=== DATASET ===
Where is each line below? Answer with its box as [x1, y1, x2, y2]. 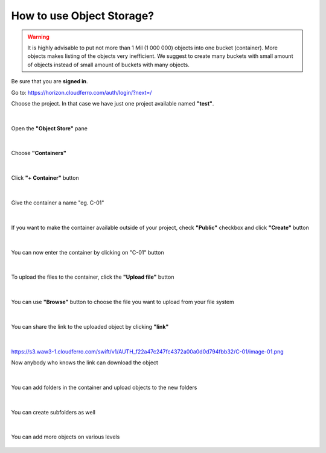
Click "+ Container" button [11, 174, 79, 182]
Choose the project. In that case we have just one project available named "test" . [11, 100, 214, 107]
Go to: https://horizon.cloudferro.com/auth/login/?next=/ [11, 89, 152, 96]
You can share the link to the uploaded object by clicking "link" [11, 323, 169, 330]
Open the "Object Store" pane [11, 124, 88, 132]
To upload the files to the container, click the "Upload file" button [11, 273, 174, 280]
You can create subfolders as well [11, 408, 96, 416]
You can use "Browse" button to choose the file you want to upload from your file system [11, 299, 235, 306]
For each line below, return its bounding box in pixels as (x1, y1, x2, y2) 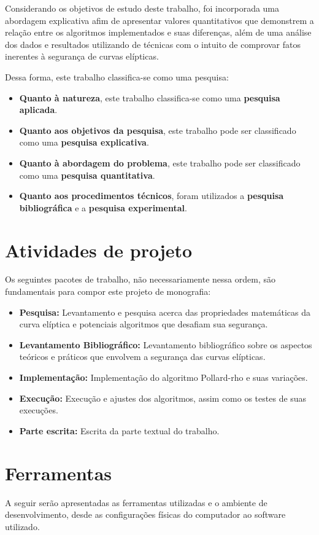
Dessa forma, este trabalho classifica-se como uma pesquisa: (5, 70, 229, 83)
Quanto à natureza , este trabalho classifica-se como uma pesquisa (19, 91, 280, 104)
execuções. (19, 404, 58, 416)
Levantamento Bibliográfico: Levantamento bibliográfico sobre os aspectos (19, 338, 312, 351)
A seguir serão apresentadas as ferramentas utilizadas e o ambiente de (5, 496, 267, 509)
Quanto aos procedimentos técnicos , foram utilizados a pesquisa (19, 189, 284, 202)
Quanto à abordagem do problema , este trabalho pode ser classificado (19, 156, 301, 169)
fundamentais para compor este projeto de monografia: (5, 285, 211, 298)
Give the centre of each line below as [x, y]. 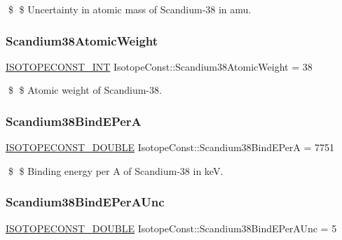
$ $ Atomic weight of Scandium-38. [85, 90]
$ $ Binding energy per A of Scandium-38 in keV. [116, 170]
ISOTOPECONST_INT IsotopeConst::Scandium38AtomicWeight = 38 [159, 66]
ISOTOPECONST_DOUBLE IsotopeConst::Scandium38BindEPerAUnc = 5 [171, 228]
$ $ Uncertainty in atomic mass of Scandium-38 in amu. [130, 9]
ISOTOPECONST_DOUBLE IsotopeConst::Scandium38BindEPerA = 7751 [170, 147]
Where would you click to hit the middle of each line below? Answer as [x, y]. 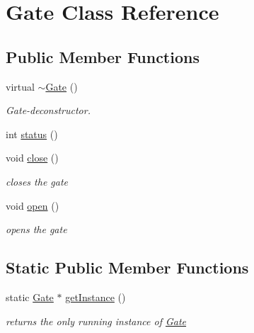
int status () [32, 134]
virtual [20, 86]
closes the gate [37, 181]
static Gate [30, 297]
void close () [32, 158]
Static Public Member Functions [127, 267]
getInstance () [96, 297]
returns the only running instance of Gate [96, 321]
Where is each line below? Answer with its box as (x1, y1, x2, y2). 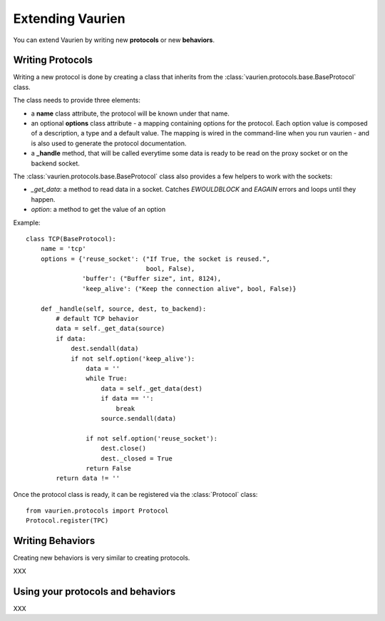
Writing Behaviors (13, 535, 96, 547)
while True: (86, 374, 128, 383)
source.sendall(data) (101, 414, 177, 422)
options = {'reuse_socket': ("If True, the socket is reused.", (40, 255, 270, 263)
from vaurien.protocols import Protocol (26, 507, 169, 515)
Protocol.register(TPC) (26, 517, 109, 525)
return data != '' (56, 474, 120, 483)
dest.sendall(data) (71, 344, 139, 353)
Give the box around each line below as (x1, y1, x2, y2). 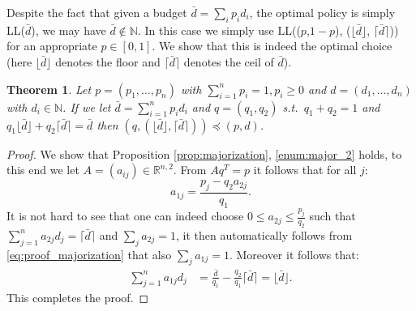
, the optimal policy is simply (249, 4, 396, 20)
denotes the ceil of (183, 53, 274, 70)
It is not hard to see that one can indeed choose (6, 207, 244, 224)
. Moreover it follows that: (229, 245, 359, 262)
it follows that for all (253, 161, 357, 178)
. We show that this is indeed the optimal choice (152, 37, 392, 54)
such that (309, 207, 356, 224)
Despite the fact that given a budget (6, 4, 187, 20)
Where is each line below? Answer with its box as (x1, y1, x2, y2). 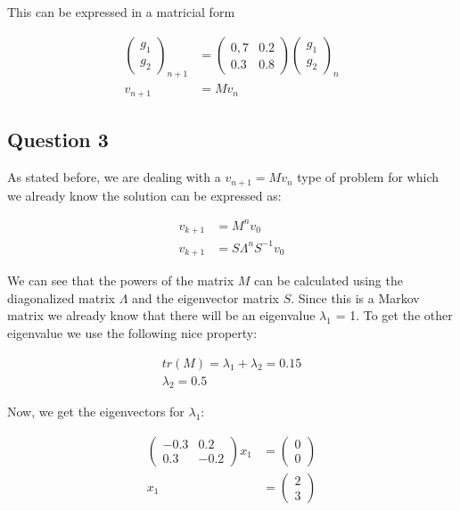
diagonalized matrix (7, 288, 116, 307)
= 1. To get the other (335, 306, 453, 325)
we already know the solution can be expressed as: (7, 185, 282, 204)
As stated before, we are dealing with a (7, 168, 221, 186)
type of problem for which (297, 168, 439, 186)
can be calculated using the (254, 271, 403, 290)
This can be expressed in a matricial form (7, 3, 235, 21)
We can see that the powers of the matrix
===
> [TASK DETAILS] Above, find the line with "from vaurien.protocols import"; copy it and every line down to the line with "can be calculated", exactly and both included, but no pictures.

> [WORKED SOLUTION]
from vaurien.protocols import Protocol (26, 507, 169, 515)
Protocol.register(TPC) (26, 517, 109, 525)
return data != '' (56, 474, 120, 483)
dest.sendall(data) (71, 344, 139, 353)
Give the box around each line below as (x1, y1, x2, y2). 
, the optimal policy is simply (249, 4, 396, 20)
denotes the ceil of (183, 53, 274, 70)
It is not hard to see that one can indeed choose (6, 207, 244, 224)
. Moreover it follows that: (229, 245, 359, 262)
it follows that for all (253, 161, 357, 178)
. We show that this is indeed the optimal choice (152, 37, 392, 54)
such that (309, 207, 356, 224)
Despite the fact that given a budget (6, 4, 187, 20)
Where is each line below? Answer with its box as (x1, y1, x2, y2). 
diagonalized matrix (7, 288, 116, 307)
= 1. To get the other (335, 306, 453, 325)
we already know the solution can be expressed as: (7, 185, 282, 204)
As stated before, we are dealing with a (7, 168, 221, 186)
type of problem for which (297, 168, 439, 186)
can be calculated using the (254, 271, 403, 290)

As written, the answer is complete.